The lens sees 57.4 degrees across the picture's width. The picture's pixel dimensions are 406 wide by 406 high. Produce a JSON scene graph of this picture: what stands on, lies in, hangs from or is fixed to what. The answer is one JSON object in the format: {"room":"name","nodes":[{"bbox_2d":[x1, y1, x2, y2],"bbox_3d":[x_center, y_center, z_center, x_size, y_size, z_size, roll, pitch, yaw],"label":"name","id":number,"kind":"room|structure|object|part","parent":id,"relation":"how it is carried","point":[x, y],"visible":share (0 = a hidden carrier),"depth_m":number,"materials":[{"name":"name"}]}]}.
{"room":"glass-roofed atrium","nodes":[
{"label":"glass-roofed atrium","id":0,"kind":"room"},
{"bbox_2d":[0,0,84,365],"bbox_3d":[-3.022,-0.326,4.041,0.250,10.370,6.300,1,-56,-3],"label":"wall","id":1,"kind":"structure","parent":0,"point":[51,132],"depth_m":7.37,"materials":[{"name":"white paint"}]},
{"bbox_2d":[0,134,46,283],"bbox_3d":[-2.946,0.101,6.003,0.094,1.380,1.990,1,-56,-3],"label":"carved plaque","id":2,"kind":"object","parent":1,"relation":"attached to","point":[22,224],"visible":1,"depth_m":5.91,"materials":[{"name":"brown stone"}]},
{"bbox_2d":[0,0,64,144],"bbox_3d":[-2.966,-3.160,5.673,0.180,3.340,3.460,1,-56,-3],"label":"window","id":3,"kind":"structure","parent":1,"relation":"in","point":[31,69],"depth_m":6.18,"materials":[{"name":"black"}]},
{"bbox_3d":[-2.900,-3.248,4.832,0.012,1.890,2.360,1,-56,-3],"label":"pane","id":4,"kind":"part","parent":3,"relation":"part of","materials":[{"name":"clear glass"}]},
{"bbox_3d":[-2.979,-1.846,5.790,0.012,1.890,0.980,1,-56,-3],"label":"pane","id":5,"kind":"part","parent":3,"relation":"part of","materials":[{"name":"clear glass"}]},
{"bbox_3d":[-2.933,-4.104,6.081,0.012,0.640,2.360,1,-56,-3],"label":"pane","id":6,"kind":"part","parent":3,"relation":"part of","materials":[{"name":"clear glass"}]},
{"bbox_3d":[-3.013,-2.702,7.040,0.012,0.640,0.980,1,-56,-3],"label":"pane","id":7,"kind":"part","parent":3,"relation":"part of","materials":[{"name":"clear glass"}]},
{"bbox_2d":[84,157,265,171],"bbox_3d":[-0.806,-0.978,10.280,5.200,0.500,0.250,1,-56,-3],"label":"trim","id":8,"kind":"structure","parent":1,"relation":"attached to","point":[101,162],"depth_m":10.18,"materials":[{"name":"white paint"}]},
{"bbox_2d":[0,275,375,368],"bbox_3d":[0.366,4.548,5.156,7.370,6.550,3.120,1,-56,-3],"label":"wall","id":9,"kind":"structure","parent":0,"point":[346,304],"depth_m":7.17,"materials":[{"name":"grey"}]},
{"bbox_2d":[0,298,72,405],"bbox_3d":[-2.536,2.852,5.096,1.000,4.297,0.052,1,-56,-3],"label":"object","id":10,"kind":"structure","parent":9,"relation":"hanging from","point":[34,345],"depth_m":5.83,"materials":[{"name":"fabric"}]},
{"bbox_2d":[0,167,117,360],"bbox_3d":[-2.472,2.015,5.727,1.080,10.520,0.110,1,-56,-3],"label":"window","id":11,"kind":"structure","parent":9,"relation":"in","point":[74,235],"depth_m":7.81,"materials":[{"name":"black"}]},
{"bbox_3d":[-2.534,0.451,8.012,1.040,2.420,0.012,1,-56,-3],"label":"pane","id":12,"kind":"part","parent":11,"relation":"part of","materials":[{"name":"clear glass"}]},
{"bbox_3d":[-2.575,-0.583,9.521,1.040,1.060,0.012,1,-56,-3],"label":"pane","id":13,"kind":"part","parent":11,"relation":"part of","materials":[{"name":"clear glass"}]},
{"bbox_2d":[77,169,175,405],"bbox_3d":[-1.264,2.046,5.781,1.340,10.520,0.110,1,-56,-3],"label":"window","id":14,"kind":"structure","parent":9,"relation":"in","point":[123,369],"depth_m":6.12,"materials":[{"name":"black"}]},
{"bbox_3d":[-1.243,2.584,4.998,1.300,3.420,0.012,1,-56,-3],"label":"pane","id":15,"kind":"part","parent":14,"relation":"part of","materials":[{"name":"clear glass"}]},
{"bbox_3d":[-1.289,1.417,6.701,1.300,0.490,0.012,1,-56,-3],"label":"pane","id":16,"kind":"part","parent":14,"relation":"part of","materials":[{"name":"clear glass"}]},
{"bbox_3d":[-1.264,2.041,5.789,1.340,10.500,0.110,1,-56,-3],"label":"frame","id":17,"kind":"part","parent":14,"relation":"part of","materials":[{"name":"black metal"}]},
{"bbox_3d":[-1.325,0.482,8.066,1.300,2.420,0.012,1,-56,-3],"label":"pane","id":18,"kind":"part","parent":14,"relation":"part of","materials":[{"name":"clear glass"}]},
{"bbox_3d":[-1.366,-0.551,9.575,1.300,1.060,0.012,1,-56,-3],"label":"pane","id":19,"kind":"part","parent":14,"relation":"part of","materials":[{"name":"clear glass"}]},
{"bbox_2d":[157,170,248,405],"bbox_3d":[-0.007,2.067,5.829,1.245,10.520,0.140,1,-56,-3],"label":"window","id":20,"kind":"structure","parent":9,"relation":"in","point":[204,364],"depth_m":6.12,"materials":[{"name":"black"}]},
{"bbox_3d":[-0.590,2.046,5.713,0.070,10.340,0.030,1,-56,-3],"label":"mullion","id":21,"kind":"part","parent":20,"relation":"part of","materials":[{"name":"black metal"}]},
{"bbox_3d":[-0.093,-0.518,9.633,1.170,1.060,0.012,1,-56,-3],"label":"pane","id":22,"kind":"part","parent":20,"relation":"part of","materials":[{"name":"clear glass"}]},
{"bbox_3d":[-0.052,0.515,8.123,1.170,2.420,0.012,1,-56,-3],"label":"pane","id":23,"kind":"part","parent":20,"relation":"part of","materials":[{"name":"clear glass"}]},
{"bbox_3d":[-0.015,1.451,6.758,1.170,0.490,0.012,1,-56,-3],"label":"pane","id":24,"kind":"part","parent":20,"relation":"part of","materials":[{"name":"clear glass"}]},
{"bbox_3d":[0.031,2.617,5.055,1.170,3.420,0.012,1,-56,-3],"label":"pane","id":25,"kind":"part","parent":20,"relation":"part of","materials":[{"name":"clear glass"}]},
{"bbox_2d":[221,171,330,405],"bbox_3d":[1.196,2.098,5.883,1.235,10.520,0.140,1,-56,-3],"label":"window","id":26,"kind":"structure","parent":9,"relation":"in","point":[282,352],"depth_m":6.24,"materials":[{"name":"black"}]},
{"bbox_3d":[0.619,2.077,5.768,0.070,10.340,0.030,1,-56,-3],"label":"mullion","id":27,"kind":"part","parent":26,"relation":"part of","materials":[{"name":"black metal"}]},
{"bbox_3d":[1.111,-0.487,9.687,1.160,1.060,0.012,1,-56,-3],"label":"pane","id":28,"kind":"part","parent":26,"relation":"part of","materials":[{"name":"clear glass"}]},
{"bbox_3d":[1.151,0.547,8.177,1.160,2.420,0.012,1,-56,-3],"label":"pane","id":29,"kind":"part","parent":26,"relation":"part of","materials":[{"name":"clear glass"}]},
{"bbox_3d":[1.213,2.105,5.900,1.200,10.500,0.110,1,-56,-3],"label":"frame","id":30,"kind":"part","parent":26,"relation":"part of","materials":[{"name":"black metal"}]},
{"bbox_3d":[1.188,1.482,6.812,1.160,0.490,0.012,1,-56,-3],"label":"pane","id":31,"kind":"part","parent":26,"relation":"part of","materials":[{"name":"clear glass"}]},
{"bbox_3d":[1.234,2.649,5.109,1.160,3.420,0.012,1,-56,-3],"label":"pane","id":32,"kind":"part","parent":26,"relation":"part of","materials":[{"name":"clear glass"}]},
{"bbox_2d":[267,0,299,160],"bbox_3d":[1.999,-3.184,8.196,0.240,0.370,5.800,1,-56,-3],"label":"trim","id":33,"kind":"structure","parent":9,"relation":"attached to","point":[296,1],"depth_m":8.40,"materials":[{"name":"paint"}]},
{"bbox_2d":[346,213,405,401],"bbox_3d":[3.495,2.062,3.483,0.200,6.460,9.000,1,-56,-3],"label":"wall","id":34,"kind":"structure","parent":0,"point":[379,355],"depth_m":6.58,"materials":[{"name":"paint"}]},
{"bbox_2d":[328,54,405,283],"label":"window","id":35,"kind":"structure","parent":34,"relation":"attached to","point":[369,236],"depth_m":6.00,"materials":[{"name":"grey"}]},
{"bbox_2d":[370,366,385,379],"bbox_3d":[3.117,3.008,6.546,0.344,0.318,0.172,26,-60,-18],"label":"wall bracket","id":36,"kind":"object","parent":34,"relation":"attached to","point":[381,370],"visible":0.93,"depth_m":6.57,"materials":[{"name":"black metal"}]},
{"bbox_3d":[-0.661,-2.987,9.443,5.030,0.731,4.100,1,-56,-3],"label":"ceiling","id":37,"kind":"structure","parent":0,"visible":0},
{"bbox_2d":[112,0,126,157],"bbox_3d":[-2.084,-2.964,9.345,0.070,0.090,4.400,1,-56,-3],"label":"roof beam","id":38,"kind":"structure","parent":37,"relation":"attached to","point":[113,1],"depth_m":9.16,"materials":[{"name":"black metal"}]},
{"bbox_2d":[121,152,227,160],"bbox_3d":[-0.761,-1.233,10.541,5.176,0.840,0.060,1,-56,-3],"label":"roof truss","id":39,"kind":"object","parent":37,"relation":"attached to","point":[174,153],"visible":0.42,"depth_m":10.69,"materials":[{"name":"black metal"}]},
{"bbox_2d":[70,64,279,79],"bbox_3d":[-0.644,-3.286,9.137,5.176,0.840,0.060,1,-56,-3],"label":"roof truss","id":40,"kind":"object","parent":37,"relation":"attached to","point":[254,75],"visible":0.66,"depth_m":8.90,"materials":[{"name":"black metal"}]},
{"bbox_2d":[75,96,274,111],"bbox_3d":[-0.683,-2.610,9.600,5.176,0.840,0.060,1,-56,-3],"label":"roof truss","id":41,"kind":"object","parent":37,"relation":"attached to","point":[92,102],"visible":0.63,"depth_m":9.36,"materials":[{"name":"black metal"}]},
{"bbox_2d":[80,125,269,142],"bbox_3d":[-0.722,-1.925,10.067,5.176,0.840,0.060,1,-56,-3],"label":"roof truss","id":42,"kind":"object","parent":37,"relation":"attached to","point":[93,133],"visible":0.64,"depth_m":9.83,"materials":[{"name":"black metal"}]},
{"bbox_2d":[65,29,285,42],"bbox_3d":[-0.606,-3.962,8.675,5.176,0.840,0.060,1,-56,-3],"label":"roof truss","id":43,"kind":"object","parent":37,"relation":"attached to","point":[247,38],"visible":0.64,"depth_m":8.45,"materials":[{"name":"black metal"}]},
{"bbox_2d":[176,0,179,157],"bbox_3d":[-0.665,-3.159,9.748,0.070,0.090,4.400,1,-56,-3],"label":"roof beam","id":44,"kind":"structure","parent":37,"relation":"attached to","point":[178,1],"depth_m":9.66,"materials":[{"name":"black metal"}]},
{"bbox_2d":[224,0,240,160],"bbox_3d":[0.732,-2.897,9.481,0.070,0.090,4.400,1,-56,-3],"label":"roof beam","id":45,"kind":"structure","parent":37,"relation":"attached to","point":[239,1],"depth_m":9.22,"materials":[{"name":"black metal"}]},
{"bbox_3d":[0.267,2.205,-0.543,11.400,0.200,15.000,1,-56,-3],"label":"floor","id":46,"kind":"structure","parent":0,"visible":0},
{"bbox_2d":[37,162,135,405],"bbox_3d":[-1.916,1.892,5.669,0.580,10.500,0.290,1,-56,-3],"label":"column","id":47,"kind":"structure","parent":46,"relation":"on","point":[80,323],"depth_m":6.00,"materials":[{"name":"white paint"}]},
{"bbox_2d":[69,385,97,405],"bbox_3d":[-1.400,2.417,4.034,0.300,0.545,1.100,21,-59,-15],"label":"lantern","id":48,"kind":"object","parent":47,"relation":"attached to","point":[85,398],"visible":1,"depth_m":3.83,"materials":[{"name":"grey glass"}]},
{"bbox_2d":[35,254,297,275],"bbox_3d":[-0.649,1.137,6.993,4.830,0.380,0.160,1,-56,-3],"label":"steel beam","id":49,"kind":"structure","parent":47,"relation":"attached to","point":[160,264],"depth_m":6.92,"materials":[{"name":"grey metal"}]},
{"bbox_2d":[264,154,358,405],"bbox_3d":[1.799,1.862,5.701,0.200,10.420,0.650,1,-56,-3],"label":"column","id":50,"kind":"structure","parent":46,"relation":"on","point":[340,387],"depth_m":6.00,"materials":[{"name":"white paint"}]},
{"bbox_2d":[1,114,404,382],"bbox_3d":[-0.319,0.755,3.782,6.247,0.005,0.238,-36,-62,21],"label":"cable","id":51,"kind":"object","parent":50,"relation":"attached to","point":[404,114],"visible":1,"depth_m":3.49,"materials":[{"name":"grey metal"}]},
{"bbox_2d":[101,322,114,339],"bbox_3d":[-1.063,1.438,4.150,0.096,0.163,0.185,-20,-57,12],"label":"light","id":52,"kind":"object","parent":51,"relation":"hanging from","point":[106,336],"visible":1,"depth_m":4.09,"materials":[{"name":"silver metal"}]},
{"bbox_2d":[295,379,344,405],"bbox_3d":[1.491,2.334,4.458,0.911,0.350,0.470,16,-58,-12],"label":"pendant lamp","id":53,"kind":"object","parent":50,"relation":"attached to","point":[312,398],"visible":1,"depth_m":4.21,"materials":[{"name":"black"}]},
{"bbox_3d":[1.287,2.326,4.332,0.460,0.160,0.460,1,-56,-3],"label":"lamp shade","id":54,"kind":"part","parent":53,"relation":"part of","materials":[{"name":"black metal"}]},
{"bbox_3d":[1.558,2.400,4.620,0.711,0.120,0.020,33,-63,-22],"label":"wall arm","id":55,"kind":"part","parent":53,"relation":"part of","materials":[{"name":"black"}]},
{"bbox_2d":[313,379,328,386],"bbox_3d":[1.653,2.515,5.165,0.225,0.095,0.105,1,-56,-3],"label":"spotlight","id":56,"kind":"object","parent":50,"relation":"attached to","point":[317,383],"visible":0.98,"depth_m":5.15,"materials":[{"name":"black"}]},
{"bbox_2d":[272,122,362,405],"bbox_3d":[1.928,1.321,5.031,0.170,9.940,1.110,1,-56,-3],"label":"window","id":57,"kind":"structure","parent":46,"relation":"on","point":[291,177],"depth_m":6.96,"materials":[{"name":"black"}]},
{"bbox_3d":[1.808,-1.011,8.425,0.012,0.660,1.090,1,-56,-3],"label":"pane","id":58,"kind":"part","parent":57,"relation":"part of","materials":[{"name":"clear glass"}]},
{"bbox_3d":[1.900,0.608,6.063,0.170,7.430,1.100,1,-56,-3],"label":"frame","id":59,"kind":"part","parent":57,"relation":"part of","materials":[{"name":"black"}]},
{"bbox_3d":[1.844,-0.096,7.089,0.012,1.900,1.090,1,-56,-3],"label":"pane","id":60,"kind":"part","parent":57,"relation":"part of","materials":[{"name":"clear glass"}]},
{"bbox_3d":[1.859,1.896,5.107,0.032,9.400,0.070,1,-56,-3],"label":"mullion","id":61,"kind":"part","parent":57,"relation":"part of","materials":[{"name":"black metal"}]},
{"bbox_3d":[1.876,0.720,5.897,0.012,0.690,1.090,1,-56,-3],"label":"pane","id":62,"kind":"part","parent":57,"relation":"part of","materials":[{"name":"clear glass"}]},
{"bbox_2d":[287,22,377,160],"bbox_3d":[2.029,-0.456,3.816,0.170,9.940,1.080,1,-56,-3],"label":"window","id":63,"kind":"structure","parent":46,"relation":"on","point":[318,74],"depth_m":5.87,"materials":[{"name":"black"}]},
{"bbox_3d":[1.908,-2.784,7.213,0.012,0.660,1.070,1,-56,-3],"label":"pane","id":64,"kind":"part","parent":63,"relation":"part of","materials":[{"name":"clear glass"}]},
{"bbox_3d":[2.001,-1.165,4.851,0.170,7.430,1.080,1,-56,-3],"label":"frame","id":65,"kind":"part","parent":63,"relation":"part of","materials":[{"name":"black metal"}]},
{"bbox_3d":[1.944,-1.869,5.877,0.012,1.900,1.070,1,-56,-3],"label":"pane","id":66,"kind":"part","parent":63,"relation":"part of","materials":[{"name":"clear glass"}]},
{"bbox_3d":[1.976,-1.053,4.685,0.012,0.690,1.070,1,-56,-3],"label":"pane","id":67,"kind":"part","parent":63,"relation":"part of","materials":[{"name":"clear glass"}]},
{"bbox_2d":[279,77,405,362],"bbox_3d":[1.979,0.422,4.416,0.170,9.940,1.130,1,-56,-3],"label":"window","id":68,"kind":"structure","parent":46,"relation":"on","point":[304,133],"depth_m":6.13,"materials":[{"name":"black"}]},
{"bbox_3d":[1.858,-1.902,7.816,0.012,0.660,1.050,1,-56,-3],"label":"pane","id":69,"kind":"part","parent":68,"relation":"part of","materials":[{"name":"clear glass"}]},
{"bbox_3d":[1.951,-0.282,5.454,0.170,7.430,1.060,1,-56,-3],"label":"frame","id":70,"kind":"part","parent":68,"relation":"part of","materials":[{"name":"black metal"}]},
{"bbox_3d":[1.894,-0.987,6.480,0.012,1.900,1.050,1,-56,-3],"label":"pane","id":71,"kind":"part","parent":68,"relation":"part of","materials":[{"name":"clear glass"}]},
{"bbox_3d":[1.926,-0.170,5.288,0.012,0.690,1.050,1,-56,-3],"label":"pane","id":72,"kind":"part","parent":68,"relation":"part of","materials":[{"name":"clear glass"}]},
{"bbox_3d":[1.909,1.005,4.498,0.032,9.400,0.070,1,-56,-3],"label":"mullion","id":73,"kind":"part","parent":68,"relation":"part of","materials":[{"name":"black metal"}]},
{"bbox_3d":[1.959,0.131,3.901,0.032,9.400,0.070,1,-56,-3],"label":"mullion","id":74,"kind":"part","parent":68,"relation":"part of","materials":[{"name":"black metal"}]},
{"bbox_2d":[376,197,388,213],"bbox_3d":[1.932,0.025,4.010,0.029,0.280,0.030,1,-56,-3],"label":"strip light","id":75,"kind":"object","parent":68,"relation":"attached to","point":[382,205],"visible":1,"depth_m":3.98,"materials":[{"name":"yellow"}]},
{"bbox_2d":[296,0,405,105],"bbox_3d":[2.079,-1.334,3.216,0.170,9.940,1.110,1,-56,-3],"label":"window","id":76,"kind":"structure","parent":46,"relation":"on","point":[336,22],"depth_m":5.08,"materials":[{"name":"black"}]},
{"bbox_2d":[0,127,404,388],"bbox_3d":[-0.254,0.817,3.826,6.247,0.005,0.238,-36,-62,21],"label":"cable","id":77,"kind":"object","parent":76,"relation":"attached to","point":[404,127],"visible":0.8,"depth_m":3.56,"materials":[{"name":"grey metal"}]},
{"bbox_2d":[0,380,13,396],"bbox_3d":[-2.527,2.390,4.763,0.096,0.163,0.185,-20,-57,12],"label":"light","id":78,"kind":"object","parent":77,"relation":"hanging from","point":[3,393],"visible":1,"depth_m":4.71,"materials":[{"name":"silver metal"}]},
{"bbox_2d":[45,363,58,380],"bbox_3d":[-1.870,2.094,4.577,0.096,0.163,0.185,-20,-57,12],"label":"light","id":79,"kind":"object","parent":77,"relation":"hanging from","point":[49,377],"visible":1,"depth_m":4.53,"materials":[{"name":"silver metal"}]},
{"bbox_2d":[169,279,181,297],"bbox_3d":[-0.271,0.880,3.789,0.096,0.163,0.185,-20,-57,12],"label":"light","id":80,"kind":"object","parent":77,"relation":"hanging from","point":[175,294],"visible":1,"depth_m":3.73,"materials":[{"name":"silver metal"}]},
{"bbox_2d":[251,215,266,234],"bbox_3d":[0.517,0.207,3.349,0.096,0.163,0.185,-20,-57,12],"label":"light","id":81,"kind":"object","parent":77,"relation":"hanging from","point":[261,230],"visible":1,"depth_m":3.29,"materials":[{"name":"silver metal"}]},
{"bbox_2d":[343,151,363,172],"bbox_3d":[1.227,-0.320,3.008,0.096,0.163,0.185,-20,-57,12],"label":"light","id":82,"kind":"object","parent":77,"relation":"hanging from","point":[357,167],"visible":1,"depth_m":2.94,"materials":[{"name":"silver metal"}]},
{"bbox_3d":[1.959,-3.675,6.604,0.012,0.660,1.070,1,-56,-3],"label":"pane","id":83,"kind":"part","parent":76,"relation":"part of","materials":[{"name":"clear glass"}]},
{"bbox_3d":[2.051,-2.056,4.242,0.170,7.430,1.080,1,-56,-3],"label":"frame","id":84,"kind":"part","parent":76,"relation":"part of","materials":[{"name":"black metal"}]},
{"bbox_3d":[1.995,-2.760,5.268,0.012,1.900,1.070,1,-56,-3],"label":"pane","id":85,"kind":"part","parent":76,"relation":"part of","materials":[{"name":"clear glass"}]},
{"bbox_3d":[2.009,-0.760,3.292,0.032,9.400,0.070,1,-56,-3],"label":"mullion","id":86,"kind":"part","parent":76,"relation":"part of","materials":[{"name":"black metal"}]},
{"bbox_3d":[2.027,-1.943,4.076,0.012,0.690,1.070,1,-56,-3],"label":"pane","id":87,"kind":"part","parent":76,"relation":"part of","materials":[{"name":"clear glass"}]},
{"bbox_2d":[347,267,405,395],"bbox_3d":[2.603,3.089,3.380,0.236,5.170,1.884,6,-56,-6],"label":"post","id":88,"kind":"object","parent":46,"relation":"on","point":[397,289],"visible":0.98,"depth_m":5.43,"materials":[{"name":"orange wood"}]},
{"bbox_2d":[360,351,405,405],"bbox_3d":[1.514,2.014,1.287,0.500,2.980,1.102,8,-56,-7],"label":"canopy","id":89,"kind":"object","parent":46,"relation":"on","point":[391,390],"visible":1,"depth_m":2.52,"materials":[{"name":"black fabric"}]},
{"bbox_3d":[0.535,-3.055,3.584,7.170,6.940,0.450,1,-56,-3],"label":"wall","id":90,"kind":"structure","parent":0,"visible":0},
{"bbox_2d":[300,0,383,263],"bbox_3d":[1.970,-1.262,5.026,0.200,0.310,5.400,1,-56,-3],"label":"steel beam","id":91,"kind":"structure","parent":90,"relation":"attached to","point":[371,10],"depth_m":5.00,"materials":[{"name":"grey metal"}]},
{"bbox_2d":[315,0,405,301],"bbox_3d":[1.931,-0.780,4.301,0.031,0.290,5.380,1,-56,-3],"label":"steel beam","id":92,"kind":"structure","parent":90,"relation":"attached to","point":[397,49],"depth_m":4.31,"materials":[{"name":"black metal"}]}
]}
::::::
● **Description of the task**
Using the data above, show each line where "atrium" occurs.

● **Solution to this problem**
{"room":"glass-roofed atrium","nodes":[
{"label":"glass-roofed atrium","id":0,"kind":"room"},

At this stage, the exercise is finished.